I'd like the entries repeated exactly, pictures omitted.

==================================================

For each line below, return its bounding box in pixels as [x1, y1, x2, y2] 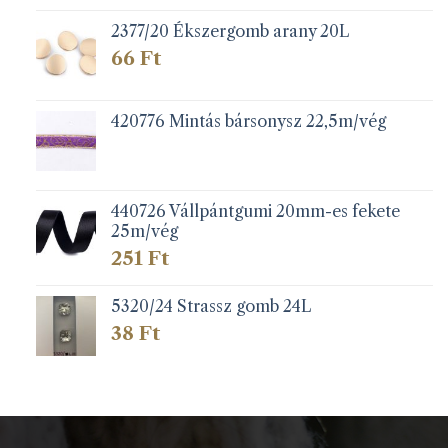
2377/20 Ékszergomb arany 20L [110, 21, 349, 42]
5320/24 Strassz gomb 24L [110, 296, 311, 317]
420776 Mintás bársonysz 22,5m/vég [110, 110, 386, 131]
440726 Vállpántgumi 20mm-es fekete [110, 200, 400, 221]
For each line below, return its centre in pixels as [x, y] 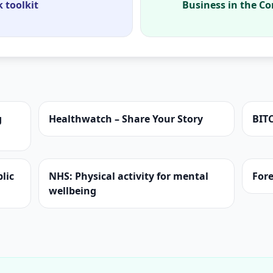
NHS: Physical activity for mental [128, 176]
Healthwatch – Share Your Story [126, 119]
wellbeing [72, 191]
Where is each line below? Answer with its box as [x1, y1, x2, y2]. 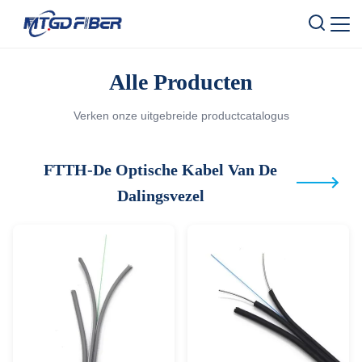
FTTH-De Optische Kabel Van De [44, 161, 278, 179]
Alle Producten [109, 69, 253, 95]
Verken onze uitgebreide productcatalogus [73, 109, 289, 122]
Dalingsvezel [116, 187, 204, 204]
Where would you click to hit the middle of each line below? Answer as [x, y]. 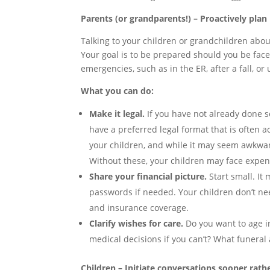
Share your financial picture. [148, 176]
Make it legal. [117, 113]
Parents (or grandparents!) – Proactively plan [174, 18]
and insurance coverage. [139, 207]
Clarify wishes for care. [137, 223]
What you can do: [118, 90]
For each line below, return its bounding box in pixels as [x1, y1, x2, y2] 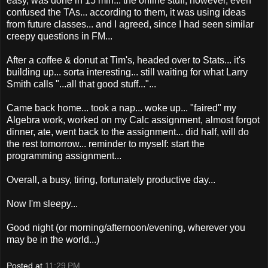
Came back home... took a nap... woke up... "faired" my [7, 102, 236, 113]
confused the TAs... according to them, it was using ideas [7, 7, 246, 17]
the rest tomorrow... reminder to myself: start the [7, 138, 205, 149]
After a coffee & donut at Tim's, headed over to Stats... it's [7, 54, 245, 65]
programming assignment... [7, 150, 121, 161]
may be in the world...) [7, 234, 99, 245]
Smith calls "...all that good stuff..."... [7, 78, 156, 89]
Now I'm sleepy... [7, 198, 78, 209]
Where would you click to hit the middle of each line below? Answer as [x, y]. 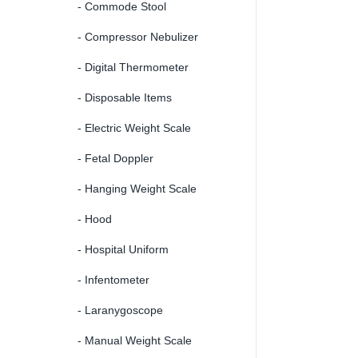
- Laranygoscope [120, 310]
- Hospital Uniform [123, 249]
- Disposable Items [125, 97]
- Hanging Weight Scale [137, 188]
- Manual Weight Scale [135, 340]
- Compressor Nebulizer [138, 36]
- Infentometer [113, 279]
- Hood [95, 219]
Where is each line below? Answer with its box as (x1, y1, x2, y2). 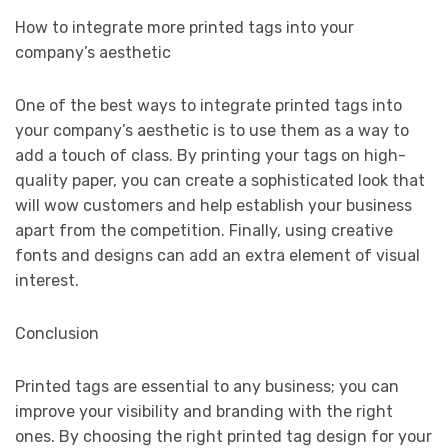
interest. (15, 271, 79, 291)
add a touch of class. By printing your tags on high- (15, 146, 406, 166)
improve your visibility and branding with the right (15, 402, 393, 422)
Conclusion (15, 324, 99, 344)
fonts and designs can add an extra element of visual (15, 246, 420, 266)
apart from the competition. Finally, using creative (15, 221, 393, 241)
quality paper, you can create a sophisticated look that (15, 171, 425, 191)
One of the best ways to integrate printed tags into (15, 96, 402, 116)
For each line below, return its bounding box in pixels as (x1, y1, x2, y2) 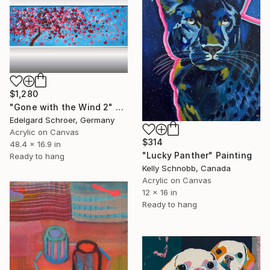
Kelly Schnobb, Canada (142, 163, 231, 173)
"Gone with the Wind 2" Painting (115, 102, 124, 113)
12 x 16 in (142, 187, 177, 197)
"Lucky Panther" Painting (142, 149, 252, 160)
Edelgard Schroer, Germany (10, 115, 115, 125)
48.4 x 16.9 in (10, 139, 61, 149)
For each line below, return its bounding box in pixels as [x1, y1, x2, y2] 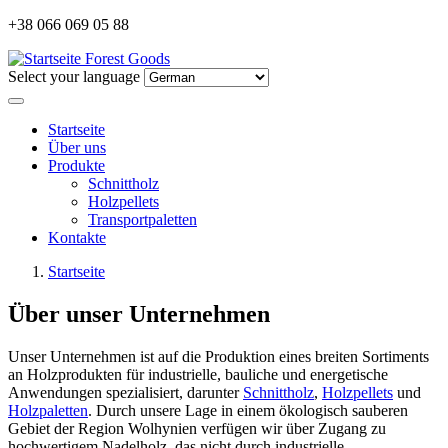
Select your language [8, 68, 140, 85]
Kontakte [48, 229, 106, 246]
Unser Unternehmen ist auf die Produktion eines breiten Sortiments [8, 347, 429, 365]
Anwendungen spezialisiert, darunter [8, 383, 243, 401]
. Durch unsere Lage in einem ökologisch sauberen [88, 401, 408, 419]
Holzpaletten [8, 401, 88, 419]
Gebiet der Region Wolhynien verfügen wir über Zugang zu [8, 419, 386, 437]
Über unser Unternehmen [8, 300, 270, 327]
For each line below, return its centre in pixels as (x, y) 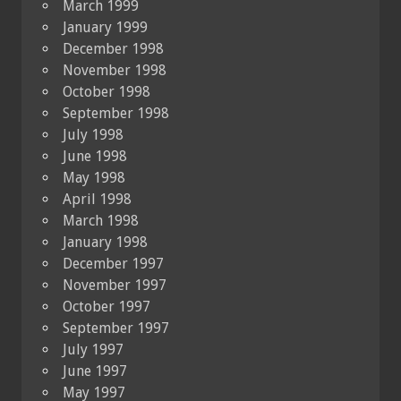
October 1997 (107, 306)
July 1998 (93, 134)
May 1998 (94, 177)
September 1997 (116, 328)
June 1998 (95, 156)
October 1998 (107, 91)
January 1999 (105, 27)
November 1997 (115, 285)

==================================================

- [WRITTEN SOLUTION]:
For each line below, return its bounding box in pixels as [x1, y1, x2, y2] 
2377/20 Ékszergomb arany 20L [110, 21, 349, 42]
5320/24 Strassz gomb 24L [110, 296, 311, 317]
420776 Mintás bársonysz 22,5m/vég [110, 110, 386, 131]
440726 Vállpántgumi 20mm-es fekete [110, 200, 400, 221]
For each line below, return its centre in pixels as [x, y] 
NHS: Physical activity for mental [128, 176]
Healthwatch – Share Your Story [126, 119]
wellbeing [72, 191]
Where is each line below? Answer with its box as [x1, y1, x2, y2]. 
FTTH-De Optische Kabel Van De [44, 161, 278, 179]
Alle Producten [109, 69, 253, 95]
Verken onze uitgebreide productcatalogus [73, 109, 289, 122]
Dalingsvezel [116, 187, 204, 204]
Where would you click to hit the middle of each line below? Answer as [x, y]. 
Share your financial picture. [148, 176]
Make it legal. [117, 113]
Parents (or grandparents!) – Proactively plan [174, 18]
and insurance coverage. [139, 207]
Clarify wishes for care. [137, 223]
What you can do: [118, 90]
For each line below, return its bounding box in pixels as [x1, y1, x2, y2] 
Came back home... took a nap... woke up... "faired" my [7, 102, 236, 113]
confused the TAs... according to them, it was using ideas [7, 7, 246, 17]
the rest tomorrow... reminder to myself: start the [7, 138, 205, 149]
After a coffee & donut at Tim's, headed over to Stats... it's [7, 54, 245, 65]
programming assignment... [7, 150, 121, 161]
may be in the world...) [7, 234, 99, 245]
Smith calls "...all that good stuff..."... [7, 78, 156, 89]
Now I'm sleepy... [7, 198, 78, 209]
Where would you click to hit the middle of each line below? Answer as [x, y]. 
- Laranygoscope [120, 310]
- Hospital Uniform [123, 249]
- Disposable Items [125, 97]
- Hanging Weight Scale [137, 188]
- Manual Weight Scale [135, 340]
- Compressor Nebulizer [138, 36]
- Infentometer [113, 279]
- Hood [95, 219]
Where is each line below? Answer with its box as (x1, y1, x2, y2). 
interest. (15, 271, 79, 291)
add a touch of class. By printing your tags on high- (15, 146, 406, 166)
improve your visibility and branding with the right (15, 402, 393, 422)
Conclusion (15, 324, 99, 344)
fonts and designs can add an extra element of visual (15, 246, 420, 266)
apart from the competition. Finally, using creative (15, 221, 393, 241)
quality paper, you can create a sophisticated look that (15, 171, 425, 191)
One of the best ways to integrate printed tags into (15, 96, 402, 116)
For each line below, return its bounding box in pixels as (x1, y1, x2, y2) 
Kelly Schnobb, Canada (142, 163, 231, 173)
"Gone with the Wind 2" Painting (115, 102, 124, 113)
12 x 16 in (142, 187, 177, 197)
"Lucky Panther" Painting (142, 149, 252, 160)
Edelgard Schroer, Germany (10, 115, 115, 125)
48.4 x 16.9 in (10, 139, 61, 149)
For each line below, return its bounding box in pixels as [x1, y1, x2, y2] 
Select your language [8, 68, 140, 85]
Kontakte [48, 229, 106, 246]
Unser Unternehmen ist auf die Produktion eines breiten Sortiments [8, 347, 429, 365]
Anwendungen spezialisiert, darunter [8, 383, 243, 401]
. Durch unsere Lage in einem ökologisch sauberen [88, 401, 408, 419]
Holzpaletten [8, 401, 88, 419]
Gebiet der Region Wolhynien verfügen wir über Zugang zu [8, 419, 386, 437]
Über unser Unternehmen [8, 300, 270, 327]
For each line below, return its centre in pixels as (x, y) 
October 1997 (107, 306)
July 1998 (93, 134)
May 1998 (94, 177)
September 1997 (116, 328)
June 1998 (95, 156)
October 1998 (107, 91)
January 1999 (105, 27)
November 1997 (115, 285)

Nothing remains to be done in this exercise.